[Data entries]

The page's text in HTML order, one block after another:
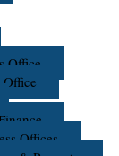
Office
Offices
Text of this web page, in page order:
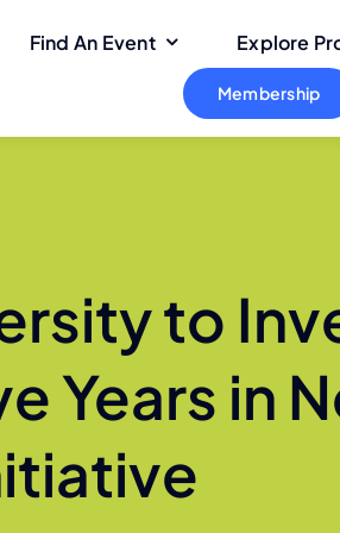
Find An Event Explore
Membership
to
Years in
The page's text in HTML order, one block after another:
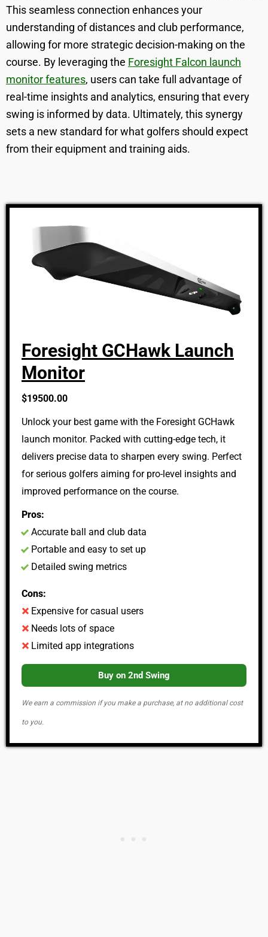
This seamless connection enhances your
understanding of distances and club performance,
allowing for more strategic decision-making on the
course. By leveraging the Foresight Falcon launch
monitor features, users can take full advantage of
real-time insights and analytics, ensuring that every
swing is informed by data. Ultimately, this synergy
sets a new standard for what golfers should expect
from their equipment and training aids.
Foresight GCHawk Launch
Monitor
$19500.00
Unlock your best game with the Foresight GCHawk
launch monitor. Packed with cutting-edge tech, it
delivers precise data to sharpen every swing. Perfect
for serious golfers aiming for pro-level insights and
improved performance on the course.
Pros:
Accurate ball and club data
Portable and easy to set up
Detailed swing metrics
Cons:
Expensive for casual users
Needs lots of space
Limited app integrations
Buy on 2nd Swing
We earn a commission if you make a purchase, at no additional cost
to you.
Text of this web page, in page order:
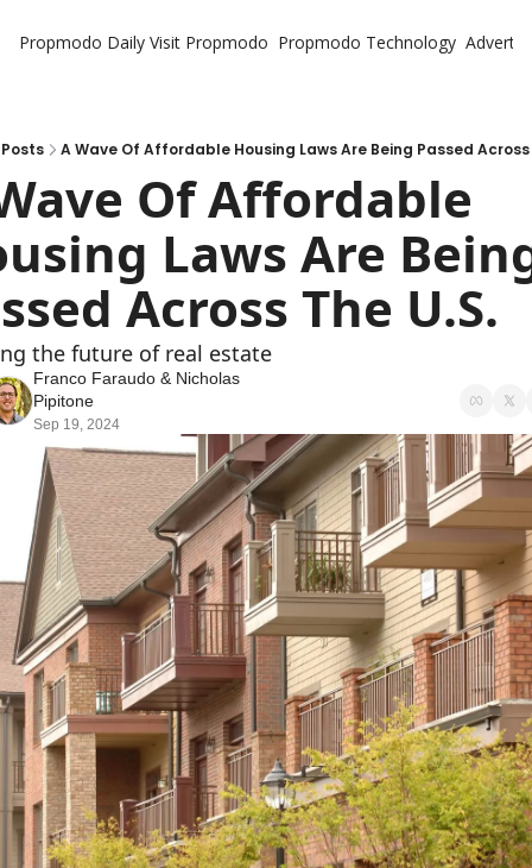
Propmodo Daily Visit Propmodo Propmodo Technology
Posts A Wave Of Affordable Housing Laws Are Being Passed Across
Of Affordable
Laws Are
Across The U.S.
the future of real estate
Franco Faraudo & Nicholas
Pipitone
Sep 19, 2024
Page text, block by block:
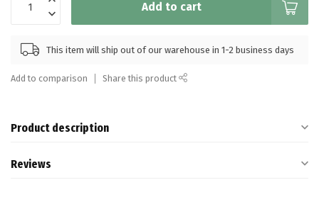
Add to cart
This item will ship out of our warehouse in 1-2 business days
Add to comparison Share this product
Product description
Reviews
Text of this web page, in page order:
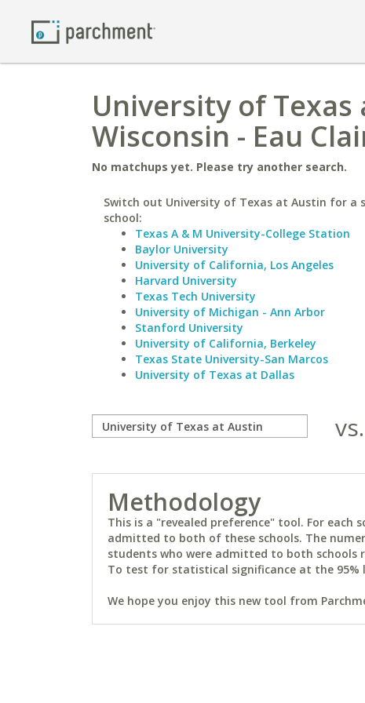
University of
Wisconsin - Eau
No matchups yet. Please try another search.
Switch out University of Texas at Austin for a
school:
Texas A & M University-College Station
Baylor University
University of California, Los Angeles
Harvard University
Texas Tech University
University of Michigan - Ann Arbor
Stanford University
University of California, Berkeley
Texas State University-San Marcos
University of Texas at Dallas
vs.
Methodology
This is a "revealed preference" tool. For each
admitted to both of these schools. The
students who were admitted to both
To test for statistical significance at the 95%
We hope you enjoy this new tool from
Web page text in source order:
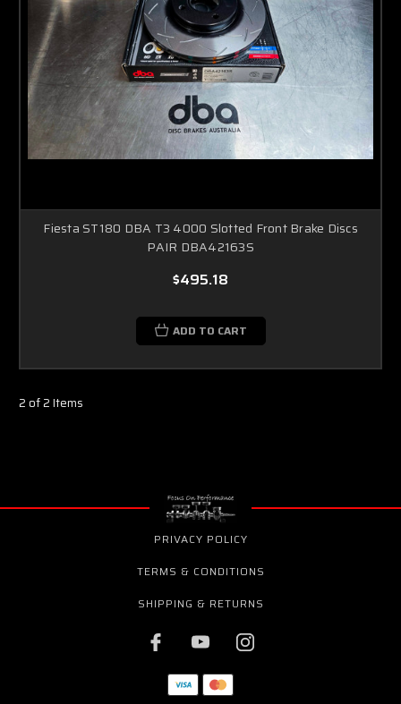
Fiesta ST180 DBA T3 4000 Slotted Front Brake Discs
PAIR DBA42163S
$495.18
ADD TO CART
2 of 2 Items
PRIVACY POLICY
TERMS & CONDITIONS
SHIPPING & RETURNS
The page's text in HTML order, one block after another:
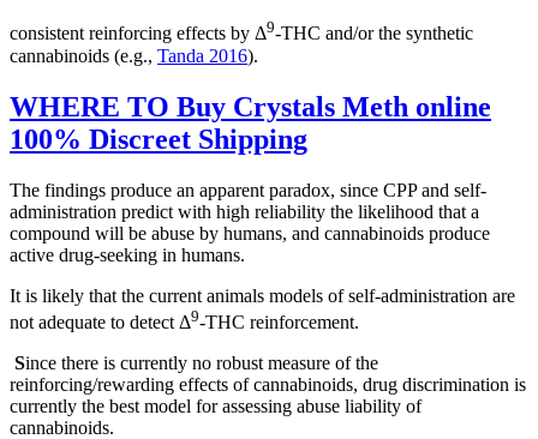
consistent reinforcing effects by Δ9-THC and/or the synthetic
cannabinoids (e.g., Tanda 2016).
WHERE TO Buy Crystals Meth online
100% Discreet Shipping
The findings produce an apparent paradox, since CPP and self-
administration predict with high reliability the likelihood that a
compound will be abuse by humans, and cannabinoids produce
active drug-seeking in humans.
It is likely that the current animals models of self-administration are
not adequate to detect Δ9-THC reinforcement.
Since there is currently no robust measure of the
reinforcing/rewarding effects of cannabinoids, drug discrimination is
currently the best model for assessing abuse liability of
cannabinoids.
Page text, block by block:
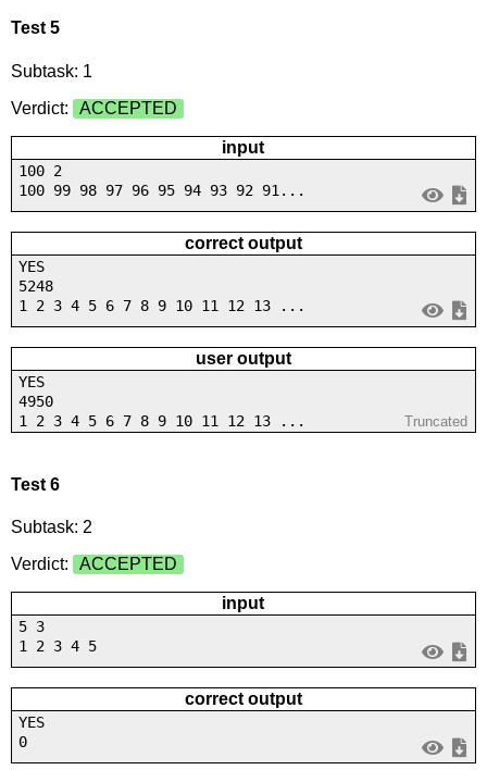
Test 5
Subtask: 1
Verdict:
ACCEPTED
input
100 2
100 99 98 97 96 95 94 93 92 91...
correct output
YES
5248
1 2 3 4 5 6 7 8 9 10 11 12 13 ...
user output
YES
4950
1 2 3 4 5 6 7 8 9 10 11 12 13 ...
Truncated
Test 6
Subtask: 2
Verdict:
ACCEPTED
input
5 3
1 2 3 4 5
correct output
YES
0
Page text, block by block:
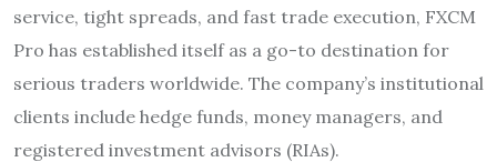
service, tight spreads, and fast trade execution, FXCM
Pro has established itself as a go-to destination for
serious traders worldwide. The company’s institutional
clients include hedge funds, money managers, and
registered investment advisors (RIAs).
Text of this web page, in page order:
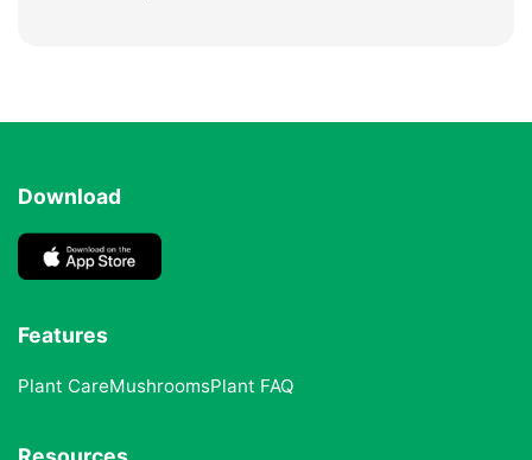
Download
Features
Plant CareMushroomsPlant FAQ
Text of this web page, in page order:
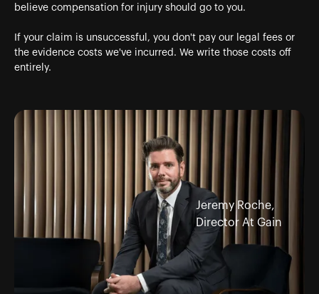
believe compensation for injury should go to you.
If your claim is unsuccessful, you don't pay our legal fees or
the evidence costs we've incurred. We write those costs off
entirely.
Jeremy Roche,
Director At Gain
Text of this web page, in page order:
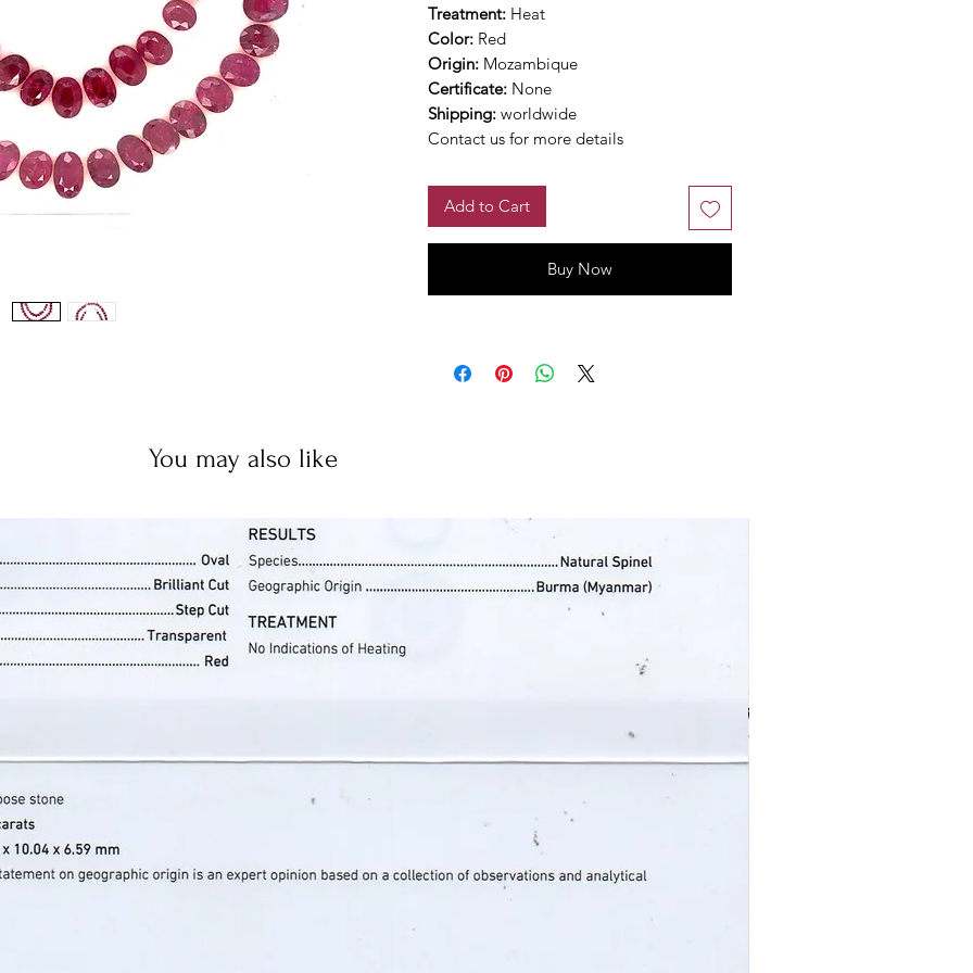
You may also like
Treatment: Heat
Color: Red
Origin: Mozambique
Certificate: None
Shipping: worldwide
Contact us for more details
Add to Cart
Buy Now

#### [Exercise instructions]
Show all of the lines above in which "reinforcing" is present.

#### [Result]
consistent reinforcing effects by Δ9-THC and/or the synthetic
reinforcing/rewarding effects of cannabinoids, drug discrimination is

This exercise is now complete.